Traditionally, genetic tests were limited to examining specific genes or regions of the genome. Even to this day, some companies offer analysis of exonic regions of DNA, which correspond to just 5% of the entire genetic makeup. WGS, on the other hand, analyzes 100% of the DNA and thus provides a complete view of an individual's genetic code. It involves reading the entire sequence of nucleotides (A, T, C, and G) in an individual's DNA, enabling us to identify variations and other genetic markers in any region of the genome.
WGS analysis can be useful for your all-around health.

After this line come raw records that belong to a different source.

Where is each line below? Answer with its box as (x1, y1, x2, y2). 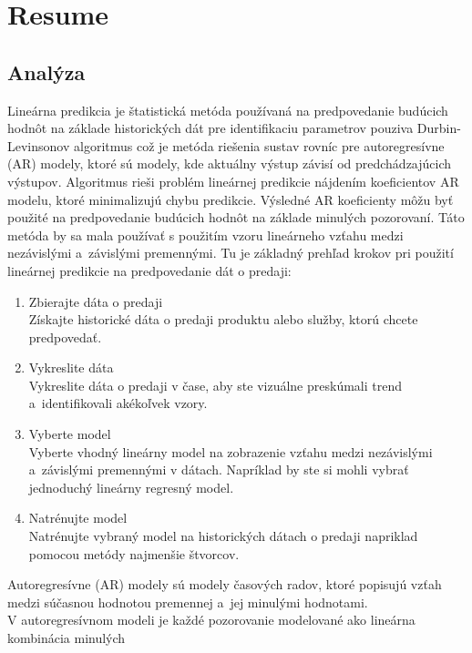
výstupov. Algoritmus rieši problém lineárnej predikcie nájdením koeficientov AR (7, 171, 459, 190)
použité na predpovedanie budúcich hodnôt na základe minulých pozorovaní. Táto (7, 208, 465, 227)
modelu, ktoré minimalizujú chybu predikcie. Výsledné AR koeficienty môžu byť (7, 189, 454, 209)
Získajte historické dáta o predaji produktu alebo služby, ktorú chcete (28, 310, 418, 329)
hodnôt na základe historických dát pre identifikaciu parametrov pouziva (7, 118, 414, 138)
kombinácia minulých (7, 628, 126, 648)
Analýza (7, 57, 86, 86)
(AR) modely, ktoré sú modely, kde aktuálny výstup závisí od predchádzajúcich (7, 154, 452, 173)

In fact, thanks to the analysis of your entire genome, you can learn about all aspects of your health: from your predisposition to hereditary diseases to the right workout for you, to the diet that best suits your DNA and your overall well-being.
With the information from the WGS, you will be able to make key decisions for your well-being tailored to your genome, which is unique and therefore requires analysis to know it in depth. In addition, your genome remains the same throughout your lifetime so it is a once-in-a-lifetime investment.

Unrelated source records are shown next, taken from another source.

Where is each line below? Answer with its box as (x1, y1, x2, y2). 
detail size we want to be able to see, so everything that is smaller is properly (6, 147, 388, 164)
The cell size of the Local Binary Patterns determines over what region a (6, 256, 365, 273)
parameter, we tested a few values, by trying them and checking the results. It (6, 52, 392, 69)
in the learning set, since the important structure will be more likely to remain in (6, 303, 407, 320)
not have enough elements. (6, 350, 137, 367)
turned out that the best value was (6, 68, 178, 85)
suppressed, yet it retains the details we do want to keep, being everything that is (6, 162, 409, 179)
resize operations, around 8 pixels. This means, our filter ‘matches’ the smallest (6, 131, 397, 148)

With genome analysis, you can know your predisposition to many diseases thanks to the panels provided by Dante Labs that cover your entire health. There are more than 150 panels and they provide you with important information about predisposition to neurological, cardiovascular, cancer, metabolic, and many other diseases that give you a complete picture of your health.
Family planning is a pivotal phase for couples, where understanding genetic risks plays a crucial role. Through genome testing of both parents, couples can gain insight into potential genetic variations, mutations, or abnormalities linked to inherited diseases.
In the field of newborn screening, accuracy and speed are critical. Traditional newborn screening tests have been the gold standard for decades, but they focus on a limited number of conditions, often provide false negatives, and waiting times are very long.
WGS testing, on the other hand, is comprehensive, and allows for accurate and timely diagnosis and individualized treatment based on the child's genetic code, which allows for better results and reduced side effects.
So, whether you already have a disease or predisposition and want to know more or whether you are healthy but want to take care of your daily health, the WGS is the only test that can provide you with all this information through quick and painless sample collection and with an analysis that happens quickly.
Our advanced sequencing technology and expert analysis enable individuals to access their genetic information with precision and accuracy. With a strong commitment to data privacy and ethical practices, we empower individuals to make informed decisions about their health.
Because of its comprehensiveness, our WGS is highly accurate in identifying genetic variants, mutations, and other relevant genetic information. This accuracy makes it extremely useful for diagnosing inherited genetic conditions or assessing the risk of developing them in the future.